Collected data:

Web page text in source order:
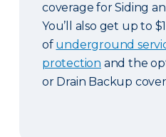
coverage for Siding
You’ll also get up to
of underground
protection and the
or Drain Backup
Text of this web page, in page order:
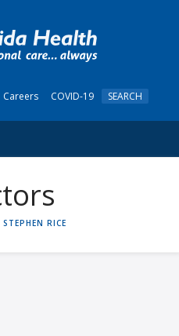
Careers COVID-19 SEARCH
STEPHEN RICE
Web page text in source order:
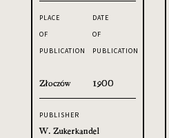
PLACE
OF
PUBLICATION
Złoczów
DATE
OF
PUBLICATION
1900
PUBLISHER
W. Zukerkandel
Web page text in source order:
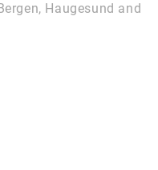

TASK BRIEF
What are the lines from the one containing "Text of this" through the end of the records? Write them out exactly, leaving out the pictures.

OUTPUT BELOW
Text of this web page, in page order:
Careers COVID-19 SEARCH
STEPHEN RICE
Web page text in source order:
PLACE
OF
PUBLICATION
Złoczów
DATE
OF
PUBLICATION
1900
PUBLISHER
W. Zukerkandel
Web page text in source order:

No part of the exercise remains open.